Exercise materials below:

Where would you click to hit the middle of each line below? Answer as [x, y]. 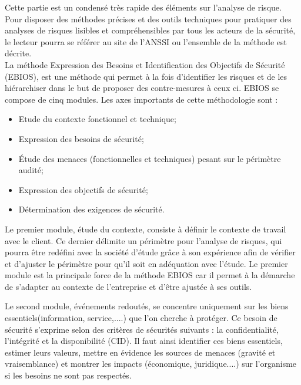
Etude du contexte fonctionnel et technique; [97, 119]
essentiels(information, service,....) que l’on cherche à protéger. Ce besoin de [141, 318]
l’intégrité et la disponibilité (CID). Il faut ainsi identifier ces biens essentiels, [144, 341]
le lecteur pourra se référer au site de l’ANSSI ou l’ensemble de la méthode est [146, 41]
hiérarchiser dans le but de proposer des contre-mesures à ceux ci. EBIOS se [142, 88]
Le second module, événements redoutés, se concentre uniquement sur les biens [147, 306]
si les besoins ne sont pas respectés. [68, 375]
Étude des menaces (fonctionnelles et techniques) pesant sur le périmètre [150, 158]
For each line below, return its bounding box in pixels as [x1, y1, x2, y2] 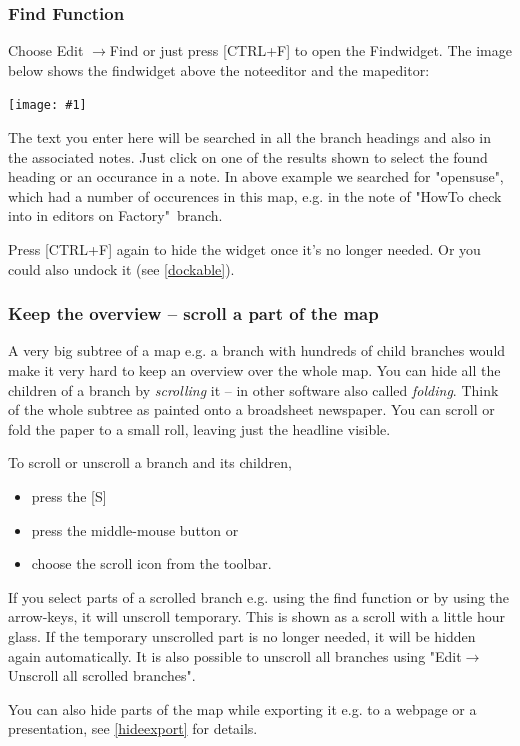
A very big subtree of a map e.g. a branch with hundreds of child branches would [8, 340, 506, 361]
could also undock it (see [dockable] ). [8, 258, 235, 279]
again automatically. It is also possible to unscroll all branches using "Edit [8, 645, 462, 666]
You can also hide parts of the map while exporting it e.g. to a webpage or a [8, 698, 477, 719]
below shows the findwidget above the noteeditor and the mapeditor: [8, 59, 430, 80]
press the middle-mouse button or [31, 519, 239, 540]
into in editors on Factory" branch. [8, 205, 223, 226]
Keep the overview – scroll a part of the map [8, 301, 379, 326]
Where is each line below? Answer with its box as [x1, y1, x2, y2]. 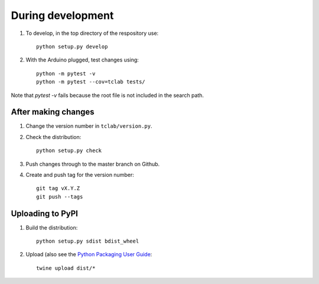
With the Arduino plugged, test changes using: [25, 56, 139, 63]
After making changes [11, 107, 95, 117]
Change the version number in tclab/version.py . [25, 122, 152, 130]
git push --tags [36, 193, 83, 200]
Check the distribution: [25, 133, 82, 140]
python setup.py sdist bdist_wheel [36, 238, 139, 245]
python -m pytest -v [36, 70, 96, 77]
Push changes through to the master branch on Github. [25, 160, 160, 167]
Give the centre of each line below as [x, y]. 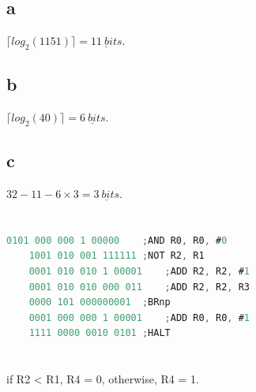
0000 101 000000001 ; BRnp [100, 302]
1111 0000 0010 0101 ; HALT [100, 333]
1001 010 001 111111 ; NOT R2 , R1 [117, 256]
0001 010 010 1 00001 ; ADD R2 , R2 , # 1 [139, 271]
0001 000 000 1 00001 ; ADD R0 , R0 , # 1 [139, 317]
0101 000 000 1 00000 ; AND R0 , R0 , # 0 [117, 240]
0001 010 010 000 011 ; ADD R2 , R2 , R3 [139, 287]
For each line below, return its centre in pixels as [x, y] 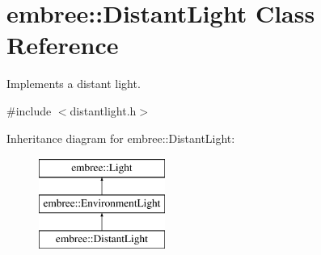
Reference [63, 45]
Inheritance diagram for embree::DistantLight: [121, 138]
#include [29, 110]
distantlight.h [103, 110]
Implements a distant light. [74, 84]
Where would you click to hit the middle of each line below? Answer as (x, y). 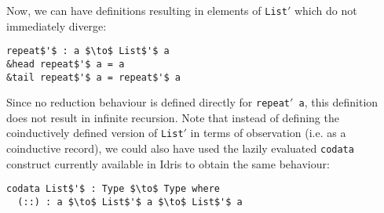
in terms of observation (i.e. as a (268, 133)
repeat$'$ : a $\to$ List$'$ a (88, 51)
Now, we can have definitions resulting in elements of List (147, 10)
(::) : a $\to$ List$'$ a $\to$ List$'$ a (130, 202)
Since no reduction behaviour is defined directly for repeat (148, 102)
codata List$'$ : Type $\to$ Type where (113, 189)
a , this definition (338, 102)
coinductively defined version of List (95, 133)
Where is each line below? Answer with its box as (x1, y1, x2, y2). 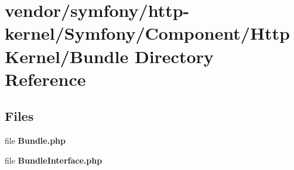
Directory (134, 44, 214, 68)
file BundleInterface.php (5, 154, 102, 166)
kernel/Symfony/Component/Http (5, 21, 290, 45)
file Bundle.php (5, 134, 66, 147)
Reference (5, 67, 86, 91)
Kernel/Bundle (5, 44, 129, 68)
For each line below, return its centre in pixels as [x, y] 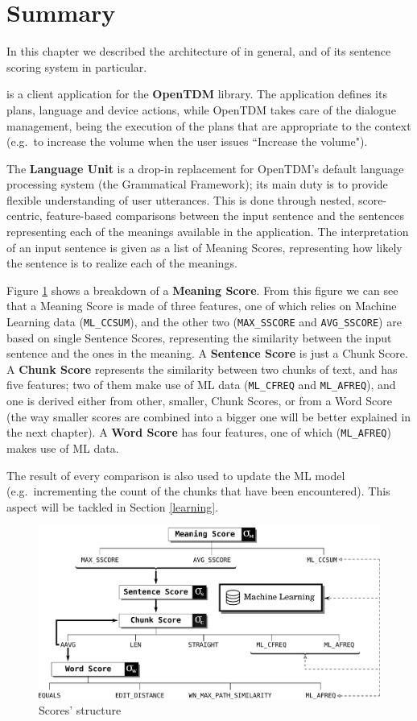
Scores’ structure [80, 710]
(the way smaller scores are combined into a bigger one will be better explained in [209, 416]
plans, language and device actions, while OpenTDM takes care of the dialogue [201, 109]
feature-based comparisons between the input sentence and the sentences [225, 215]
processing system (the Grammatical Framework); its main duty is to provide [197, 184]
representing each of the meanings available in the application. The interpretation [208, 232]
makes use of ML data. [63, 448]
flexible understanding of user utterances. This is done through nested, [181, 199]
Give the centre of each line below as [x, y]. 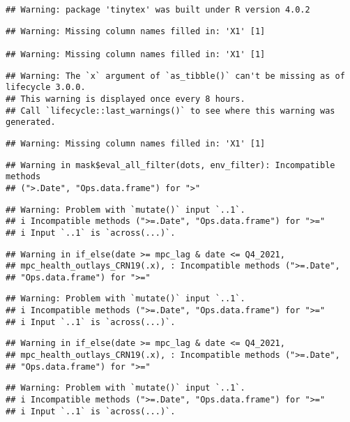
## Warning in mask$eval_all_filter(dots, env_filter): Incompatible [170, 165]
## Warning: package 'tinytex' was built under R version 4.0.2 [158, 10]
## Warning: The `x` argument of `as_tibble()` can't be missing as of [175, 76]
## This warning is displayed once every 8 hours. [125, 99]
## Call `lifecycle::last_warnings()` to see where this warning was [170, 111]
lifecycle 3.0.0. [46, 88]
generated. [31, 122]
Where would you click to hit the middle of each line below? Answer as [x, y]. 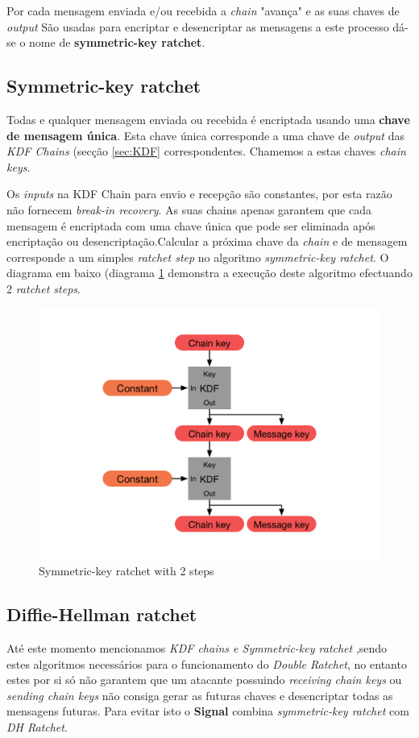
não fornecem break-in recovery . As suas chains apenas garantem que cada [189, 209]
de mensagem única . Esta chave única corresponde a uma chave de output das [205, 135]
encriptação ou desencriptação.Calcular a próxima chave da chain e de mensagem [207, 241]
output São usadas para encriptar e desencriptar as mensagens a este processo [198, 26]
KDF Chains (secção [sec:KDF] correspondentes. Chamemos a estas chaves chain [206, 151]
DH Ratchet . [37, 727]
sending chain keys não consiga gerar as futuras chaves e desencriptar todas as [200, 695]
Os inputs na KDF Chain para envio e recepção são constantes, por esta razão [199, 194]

End of Exercise materials.
Exercise materials below:

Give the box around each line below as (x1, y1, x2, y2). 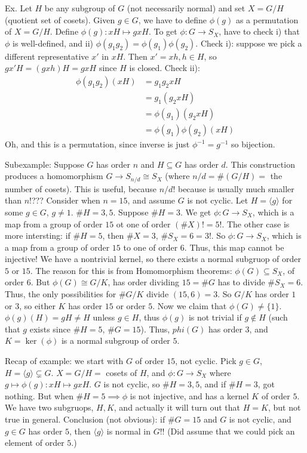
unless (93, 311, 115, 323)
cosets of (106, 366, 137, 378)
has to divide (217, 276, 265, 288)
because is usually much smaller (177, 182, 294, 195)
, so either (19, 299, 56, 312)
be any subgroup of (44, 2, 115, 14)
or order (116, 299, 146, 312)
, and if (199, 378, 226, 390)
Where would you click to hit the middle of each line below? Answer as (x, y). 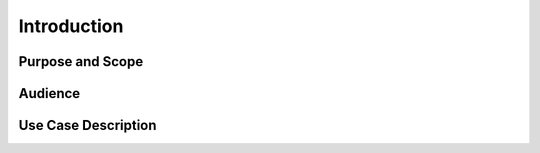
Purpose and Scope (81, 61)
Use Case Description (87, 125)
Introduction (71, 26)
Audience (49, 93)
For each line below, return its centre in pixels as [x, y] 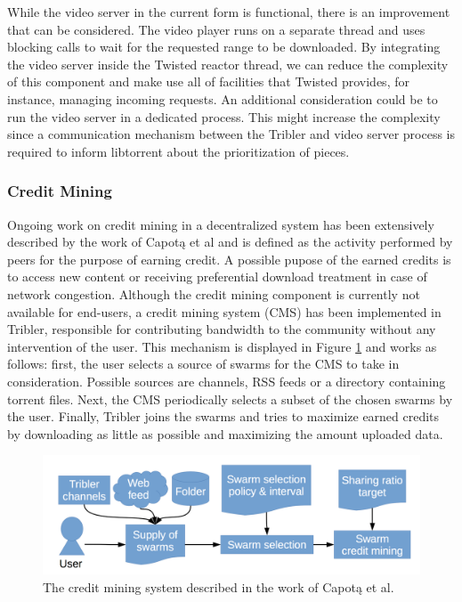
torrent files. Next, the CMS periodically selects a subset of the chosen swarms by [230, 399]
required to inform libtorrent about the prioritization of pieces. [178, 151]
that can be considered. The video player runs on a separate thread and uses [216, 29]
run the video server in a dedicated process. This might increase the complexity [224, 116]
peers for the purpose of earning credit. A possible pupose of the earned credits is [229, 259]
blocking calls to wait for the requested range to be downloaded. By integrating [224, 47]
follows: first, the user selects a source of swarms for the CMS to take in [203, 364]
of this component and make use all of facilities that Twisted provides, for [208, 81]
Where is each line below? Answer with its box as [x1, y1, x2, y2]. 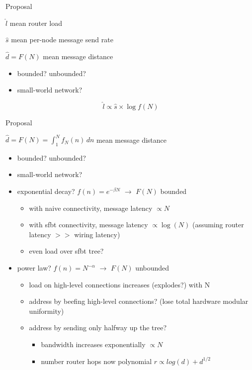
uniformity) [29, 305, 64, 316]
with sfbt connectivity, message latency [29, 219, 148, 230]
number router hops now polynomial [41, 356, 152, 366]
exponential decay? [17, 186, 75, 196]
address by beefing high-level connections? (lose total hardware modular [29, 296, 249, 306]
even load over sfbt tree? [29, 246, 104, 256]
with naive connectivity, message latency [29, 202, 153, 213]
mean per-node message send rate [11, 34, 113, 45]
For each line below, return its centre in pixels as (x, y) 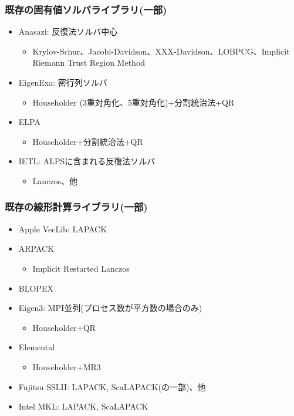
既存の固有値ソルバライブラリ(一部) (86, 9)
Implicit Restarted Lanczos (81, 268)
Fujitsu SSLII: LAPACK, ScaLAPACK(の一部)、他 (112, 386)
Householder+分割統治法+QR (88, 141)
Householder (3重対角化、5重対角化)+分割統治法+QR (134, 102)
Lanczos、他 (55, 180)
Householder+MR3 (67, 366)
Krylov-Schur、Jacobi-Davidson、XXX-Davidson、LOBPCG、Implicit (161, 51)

End of Exercise materials.

## Activity
From the records above, transcribe only the stretch from the line with "codata List$'$ : Type" through the line with "processing system (the", keeping both ends. Omit pictures.

## Solution to the problem
codata List$'$ : Type $\to$ Type where (113, 189)
a , this definition (338, 102)
coinductively defined version of List (95, 133)
Where is each line below? Answer with its box as (x1, y1, x2, y2). 
Directory (134, 44, 214, 68)
file BundleInterface.php (5, 154, 102, 166)
kernel/Symfony/Component/Http (5, 21, 290, 45)
file Bundle.php (5, 134, 66, 147)
Reference (5, 67, 86, 91)
Kernel/Bundle (5, 44, 129, 68)
For each line below, return its centre in pixels as [x, y] 
Scores’ structure [80, 710]
(the way smaller scores are combined into a bigger one will be better explained in [209, 416]
plans, language and device actions, while OpenTDM takes care of the dialogue [201, 109]
feature-based comparisons between the input sentence and the sentences [225, 215]
processing system (the Grammatical Framework); its main duty is to provide [197, 184]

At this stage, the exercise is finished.